[Start of section]
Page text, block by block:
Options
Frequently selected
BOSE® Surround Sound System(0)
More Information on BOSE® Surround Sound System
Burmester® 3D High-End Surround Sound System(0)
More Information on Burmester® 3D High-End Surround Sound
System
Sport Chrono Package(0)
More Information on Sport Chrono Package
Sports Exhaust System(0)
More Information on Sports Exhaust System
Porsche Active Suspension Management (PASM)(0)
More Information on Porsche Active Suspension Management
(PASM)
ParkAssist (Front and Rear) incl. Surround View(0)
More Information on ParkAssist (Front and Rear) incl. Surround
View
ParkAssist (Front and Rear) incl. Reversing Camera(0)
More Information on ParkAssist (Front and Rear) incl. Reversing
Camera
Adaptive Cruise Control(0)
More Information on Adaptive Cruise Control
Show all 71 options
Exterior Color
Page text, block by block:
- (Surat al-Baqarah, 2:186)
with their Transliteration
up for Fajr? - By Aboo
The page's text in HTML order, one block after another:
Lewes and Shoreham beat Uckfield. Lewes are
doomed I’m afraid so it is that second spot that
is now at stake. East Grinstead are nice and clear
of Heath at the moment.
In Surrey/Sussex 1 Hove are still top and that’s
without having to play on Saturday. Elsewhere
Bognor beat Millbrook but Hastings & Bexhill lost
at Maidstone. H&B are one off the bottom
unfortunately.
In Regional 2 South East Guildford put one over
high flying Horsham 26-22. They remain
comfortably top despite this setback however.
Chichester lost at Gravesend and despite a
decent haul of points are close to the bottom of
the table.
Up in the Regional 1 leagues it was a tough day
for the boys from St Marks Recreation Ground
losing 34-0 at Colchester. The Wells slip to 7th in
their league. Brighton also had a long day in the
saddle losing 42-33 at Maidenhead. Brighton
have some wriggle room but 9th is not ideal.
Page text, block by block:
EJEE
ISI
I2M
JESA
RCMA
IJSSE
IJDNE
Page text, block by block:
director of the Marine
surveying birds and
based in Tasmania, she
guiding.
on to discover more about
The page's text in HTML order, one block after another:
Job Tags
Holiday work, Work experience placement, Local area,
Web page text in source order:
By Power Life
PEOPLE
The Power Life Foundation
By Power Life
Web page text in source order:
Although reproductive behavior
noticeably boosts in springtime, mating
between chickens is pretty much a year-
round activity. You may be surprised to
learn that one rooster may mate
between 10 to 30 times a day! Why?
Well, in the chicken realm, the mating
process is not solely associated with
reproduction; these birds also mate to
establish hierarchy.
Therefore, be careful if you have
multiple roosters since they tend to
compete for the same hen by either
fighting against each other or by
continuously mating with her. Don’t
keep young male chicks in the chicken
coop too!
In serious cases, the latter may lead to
[End of section]
Every line above carrying the word "that" needs to be shown.

doomed I’m afraid so it is that second spot that
In Surrey/Sussex 1 Hove are still top and that’s
learn that one rooster may mate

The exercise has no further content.